* [Information shown]
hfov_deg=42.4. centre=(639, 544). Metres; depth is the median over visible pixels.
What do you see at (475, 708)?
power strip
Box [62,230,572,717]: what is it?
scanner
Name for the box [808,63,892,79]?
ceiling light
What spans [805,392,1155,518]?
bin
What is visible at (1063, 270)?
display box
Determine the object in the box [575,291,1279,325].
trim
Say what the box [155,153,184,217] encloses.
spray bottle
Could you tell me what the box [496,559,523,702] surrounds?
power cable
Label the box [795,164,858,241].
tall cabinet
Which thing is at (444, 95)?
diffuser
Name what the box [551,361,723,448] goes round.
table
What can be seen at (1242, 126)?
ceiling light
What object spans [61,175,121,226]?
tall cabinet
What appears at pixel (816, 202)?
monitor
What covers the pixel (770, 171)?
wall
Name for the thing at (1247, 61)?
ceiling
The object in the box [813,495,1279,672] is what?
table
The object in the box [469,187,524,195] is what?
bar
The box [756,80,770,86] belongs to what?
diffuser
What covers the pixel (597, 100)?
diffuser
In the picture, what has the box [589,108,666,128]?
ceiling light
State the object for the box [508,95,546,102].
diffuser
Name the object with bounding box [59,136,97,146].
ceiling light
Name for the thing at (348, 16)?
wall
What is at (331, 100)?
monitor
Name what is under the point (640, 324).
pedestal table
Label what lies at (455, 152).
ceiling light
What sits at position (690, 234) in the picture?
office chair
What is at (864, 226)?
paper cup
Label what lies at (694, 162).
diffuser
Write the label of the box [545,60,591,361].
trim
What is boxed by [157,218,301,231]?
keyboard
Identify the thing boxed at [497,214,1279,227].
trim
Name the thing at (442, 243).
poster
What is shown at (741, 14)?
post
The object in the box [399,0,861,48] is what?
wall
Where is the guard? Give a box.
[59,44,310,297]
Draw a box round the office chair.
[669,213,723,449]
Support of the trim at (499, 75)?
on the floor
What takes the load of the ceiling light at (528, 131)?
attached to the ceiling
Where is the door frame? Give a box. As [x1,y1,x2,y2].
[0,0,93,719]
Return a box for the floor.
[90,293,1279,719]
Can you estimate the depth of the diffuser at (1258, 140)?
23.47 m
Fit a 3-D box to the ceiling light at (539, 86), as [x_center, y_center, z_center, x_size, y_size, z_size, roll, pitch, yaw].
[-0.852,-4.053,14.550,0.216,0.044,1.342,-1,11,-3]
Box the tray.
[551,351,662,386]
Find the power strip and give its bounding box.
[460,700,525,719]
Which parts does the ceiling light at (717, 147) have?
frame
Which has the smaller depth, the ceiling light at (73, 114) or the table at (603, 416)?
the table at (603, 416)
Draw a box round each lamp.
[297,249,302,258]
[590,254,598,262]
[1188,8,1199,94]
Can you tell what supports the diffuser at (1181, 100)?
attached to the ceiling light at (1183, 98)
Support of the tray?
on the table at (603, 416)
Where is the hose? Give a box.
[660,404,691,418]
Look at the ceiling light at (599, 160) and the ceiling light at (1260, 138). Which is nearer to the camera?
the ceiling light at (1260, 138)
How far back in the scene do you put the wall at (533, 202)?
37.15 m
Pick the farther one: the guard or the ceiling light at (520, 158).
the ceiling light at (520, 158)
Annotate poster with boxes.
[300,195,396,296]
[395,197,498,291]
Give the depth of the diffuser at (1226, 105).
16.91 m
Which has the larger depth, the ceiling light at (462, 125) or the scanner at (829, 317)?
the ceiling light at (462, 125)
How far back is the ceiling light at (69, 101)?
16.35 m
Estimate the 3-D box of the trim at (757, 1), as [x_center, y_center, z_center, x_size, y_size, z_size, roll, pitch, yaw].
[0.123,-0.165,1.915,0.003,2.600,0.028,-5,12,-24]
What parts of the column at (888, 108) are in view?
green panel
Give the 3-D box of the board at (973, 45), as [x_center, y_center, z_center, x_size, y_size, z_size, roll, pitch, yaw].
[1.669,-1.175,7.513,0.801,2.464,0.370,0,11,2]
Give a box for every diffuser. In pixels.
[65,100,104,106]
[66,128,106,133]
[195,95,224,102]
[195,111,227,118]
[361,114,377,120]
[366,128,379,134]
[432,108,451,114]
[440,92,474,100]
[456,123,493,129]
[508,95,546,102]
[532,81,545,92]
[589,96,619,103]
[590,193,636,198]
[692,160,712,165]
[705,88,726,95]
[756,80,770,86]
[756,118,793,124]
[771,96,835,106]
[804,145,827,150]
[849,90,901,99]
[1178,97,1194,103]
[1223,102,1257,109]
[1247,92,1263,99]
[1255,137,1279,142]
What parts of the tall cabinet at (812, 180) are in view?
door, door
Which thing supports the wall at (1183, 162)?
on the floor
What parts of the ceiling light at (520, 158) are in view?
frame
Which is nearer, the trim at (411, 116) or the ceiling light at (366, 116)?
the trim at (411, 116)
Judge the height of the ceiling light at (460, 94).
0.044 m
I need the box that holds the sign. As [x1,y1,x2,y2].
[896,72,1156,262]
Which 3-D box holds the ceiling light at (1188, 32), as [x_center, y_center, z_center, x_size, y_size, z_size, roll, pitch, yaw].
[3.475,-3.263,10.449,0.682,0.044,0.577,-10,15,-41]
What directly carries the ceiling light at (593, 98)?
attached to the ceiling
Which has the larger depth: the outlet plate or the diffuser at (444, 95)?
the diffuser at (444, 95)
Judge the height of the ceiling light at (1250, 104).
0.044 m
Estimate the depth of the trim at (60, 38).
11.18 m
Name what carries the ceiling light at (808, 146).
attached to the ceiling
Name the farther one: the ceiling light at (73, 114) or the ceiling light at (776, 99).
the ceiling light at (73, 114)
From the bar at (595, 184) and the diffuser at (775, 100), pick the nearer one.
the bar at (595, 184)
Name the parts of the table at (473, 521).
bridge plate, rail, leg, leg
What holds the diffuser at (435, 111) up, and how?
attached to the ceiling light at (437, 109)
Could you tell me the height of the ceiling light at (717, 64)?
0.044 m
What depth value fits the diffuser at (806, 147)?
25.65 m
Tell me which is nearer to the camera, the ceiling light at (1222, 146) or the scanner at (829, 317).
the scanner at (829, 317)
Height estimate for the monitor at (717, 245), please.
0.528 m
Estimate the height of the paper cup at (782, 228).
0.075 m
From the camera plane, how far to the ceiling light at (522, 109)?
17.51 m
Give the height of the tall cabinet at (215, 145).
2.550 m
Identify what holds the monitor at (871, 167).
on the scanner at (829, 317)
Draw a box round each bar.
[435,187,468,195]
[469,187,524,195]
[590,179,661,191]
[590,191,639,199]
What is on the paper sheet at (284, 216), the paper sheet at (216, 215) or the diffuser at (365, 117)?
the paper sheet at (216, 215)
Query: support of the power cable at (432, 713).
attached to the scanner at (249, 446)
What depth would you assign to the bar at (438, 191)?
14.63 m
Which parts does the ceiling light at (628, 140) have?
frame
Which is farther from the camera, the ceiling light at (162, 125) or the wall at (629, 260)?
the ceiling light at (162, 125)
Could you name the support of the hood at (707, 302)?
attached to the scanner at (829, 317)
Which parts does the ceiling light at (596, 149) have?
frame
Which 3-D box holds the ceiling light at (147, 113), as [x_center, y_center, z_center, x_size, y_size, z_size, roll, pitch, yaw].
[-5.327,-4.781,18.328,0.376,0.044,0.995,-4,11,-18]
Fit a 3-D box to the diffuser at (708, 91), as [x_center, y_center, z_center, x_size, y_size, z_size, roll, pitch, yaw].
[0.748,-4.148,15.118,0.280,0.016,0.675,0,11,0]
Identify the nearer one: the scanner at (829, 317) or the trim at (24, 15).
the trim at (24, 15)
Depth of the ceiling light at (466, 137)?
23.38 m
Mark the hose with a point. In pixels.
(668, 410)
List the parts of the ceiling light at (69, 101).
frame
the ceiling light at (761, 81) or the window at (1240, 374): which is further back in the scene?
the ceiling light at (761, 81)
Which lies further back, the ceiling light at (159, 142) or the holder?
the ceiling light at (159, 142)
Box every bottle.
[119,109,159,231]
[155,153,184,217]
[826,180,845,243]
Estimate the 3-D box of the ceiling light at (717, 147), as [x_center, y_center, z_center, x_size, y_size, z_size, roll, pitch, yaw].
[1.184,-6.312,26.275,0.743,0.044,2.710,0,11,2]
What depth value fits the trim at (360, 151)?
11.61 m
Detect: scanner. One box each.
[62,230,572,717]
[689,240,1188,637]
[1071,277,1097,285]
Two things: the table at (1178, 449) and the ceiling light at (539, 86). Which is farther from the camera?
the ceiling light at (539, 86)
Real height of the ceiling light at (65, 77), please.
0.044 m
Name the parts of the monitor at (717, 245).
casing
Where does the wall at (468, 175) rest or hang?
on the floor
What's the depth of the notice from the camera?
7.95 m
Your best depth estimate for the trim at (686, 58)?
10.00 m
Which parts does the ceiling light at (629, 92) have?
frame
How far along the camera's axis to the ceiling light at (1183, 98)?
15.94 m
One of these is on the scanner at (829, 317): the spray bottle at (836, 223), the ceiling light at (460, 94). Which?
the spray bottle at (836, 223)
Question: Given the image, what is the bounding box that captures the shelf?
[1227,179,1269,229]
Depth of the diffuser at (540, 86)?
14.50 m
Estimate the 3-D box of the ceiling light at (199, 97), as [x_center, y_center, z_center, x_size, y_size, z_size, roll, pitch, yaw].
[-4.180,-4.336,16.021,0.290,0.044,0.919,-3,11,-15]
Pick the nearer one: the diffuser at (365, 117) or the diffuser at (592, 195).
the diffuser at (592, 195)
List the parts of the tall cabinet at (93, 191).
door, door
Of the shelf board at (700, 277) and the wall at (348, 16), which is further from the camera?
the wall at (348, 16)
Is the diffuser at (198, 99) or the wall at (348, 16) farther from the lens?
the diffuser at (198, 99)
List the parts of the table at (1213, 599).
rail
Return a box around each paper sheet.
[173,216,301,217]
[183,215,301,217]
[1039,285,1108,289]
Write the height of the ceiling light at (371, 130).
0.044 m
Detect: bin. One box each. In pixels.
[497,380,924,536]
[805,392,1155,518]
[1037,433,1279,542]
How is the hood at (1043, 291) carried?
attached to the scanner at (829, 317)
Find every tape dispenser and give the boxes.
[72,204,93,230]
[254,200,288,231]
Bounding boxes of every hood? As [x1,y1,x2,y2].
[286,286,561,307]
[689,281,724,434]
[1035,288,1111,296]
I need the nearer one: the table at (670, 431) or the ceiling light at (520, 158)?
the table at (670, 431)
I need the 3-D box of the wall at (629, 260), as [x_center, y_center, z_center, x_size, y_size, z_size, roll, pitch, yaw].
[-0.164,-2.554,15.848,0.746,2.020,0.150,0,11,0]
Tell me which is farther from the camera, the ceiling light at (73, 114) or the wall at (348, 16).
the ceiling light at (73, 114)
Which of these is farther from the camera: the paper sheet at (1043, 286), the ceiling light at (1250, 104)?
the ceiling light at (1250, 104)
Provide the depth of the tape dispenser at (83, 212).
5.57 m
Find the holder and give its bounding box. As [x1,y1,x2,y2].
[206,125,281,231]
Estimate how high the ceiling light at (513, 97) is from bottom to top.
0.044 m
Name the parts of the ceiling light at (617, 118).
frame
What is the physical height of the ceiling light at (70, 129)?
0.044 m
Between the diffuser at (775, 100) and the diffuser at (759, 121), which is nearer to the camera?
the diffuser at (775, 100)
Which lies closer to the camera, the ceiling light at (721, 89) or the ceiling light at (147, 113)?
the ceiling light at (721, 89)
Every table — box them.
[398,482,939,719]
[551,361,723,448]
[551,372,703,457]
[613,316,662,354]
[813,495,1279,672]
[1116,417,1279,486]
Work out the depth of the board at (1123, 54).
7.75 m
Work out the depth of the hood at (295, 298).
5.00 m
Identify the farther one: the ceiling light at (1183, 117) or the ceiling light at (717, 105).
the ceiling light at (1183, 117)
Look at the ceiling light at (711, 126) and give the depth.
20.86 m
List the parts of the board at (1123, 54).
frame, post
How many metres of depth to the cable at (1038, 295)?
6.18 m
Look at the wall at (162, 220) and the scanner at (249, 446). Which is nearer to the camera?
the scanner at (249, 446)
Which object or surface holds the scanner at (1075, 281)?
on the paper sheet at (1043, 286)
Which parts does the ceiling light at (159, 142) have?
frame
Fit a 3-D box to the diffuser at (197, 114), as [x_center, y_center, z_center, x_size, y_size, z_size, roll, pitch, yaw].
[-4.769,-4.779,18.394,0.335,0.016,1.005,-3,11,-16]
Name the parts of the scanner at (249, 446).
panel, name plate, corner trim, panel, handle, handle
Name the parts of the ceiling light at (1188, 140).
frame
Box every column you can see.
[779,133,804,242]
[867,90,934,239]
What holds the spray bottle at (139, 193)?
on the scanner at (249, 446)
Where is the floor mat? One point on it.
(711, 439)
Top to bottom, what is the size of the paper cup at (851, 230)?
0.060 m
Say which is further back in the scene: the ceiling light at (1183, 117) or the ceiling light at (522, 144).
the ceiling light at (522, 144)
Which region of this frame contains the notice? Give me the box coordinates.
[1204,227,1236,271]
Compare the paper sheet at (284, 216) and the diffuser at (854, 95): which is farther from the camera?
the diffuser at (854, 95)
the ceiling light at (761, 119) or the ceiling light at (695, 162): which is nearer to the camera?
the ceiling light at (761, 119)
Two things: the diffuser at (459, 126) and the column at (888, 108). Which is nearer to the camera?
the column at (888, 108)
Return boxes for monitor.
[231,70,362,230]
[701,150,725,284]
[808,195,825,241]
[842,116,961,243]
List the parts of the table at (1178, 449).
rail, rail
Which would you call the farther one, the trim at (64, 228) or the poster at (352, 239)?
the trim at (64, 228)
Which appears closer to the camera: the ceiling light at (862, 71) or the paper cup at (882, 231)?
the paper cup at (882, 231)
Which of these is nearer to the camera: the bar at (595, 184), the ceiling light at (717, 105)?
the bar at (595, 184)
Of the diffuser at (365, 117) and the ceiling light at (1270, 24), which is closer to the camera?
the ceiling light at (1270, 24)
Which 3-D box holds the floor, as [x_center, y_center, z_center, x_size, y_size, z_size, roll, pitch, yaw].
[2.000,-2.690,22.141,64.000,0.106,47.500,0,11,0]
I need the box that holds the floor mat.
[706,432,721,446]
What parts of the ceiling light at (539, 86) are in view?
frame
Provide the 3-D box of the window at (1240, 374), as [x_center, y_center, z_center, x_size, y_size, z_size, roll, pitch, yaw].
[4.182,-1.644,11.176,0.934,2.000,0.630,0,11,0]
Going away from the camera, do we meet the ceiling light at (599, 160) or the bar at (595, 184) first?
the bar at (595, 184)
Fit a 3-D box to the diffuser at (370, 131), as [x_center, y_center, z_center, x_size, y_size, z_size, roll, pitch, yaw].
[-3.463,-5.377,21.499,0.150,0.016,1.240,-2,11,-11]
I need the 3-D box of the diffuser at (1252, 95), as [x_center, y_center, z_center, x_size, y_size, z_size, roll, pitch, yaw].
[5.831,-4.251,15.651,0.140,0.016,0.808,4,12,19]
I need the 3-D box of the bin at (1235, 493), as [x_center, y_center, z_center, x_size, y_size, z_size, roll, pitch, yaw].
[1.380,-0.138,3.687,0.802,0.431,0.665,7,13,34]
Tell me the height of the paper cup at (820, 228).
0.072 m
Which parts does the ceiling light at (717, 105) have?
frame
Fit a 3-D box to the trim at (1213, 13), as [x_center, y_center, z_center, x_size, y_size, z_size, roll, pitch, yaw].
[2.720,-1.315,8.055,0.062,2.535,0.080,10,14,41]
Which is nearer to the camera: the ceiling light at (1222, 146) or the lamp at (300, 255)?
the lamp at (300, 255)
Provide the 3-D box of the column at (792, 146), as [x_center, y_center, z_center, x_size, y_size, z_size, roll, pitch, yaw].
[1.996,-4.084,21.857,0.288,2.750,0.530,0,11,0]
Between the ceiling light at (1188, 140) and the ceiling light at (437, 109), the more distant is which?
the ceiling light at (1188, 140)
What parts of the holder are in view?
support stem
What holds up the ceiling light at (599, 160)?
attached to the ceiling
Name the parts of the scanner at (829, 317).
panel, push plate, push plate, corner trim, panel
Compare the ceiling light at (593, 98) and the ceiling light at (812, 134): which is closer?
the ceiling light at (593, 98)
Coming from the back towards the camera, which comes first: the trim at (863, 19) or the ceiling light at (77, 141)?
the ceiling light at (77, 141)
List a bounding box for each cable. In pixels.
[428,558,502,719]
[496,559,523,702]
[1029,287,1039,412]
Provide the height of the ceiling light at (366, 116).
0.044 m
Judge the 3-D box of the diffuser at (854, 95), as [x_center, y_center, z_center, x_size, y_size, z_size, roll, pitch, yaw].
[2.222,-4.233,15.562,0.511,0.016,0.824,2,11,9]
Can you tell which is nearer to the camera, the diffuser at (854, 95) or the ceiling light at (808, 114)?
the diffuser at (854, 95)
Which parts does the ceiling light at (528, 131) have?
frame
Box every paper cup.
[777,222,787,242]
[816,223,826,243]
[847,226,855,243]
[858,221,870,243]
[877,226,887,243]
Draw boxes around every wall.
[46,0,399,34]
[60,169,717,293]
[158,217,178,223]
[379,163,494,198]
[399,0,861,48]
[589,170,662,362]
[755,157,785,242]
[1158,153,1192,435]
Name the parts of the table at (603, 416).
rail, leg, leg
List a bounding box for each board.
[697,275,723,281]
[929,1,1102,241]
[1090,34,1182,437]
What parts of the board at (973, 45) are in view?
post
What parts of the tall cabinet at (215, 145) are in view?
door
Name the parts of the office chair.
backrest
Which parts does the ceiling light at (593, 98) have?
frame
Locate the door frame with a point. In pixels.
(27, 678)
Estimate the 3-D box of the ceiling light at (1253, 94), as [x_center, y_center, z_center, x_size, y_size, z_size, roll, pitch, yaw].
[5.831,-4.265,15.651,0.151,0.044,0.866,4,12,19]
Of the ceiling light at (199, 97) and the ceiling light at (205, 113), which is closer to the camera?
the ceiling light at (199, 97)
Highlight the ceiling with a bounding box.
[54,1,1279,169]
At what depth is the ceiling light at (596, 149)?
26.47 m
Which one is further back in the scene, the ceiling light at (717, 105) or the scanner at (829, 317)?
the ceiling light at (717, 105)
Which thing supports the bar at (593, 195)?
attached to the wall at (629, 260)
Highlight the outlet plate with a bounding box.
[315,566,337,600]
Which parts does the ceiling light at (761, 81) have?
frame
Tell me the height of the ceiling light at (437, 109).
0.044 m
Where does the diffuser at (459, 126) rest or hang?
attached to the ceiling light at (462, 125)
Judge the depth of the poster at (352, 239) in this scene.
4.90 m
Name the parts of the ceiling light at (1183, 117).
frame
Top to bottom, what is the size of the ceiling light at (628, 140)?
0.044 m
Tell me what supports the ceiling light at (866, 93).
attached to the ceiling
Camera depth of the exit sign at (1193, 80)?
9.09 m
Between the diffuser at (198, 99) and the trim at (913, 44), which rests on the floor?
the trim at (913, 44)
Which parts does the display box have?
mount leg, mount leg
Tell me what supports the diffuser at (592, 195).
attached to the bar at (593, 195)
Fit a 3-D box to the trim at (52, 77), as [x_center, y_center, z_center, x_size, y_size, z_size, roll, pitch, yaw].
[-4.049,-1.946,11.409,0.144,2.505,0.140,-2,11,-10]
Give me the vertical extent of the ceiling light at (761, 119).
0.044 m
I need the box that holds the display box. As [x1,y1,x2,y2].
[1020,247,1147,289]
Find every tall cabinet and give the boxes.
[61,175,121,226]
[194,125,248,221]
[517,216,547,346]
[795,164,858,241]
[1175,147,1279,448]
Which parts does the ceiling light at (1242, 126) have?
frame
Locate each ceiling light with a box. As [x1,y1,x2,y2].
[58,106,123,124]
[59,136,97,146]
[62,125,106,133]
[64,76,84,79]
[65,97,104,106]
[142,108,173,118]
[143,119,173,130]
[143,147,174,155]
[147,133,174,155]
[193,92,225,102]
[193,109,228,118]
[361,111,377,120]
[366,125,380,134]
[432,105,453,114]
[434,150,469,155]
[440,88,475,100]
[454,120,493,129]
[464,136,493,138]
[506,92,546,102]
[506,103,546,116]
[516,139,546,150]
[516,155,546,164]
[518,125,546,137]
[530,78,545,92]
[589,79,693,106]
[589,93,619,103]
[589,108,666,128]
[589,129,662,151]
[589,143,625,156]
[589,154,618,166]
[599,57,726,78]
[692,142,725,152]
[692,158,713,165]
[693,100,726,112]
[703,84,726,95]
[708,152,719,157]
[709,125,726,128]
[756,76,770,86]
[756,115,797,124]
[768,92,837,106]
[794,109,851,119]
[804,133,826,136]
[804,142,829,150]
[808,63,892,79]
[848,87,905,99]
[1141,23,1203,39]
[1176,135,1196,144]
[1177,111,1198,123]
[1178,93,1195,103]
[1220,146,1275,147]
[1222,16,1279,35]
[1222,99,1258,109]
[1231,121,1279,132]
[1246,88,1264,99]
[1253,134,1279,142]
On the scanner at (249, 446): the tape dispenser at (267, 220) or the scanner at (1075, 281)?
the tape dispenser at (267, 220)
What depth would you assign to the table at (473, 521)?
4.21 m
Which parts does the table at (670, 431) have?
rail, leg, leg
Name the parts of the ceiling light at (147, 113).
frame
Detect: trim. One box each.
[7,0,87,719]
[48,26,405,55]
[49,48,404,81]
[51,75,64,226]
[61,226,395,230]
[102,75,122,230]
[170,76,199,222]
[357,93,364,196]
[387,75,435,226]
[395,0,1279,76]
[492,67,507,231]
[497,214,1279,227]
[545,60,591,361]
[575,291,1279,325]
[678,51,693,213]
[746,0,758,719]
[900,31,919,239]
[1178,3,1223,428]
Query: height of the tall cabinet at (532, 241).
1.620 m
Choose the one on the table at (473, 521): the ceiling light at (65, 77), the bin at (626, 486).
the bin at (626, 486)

* * *

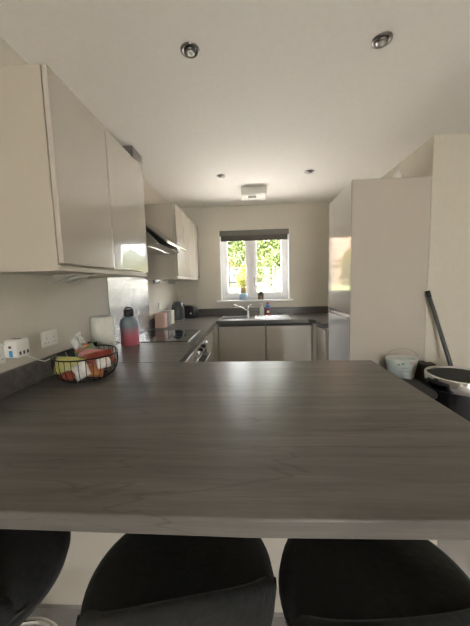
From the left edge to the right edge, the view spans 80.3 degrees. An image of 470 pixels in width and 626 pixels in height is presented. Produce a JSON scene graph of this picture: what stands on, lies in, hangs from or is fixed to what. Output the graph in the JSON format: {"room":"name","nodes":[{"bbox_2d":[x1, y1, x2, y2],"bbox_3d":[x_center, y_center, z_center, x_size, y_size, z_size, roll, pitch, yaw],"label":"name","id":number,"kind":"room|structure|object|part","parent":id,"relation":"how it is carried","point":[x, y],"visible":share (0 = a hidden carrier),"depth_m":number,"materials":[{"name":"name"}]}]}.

* [Action item] Among the lines above, find each one containing the string "image" and copy it.

* [Task output]
Question: Given the image, what is the bounding box that captures the shelf?
From the left edge to the right edge, the view spans 80.3 degrees. An image of 470 pixels in width and 626 pixels in height is presented. Produce a JSON scene graph of this picture: what stands on, lies in, hangs from or is fixed to what. Output the graph in the JSON format: {"room":"name","nodes":[{"bbox_2d":[x1, y1, x2, y2],"bbox_3d":[x_center, y_center, z_center, x_size, y_size, z_size, roll, pitch, yaw],"label":"name","id":number,"kind":"room|structure|object|part","parent":id,"relation":"how it is carried","point":[x, y],"visible":share (0 = a hidden carrier),"depth_m":number,"materials":[{"name":"name"}]}]}.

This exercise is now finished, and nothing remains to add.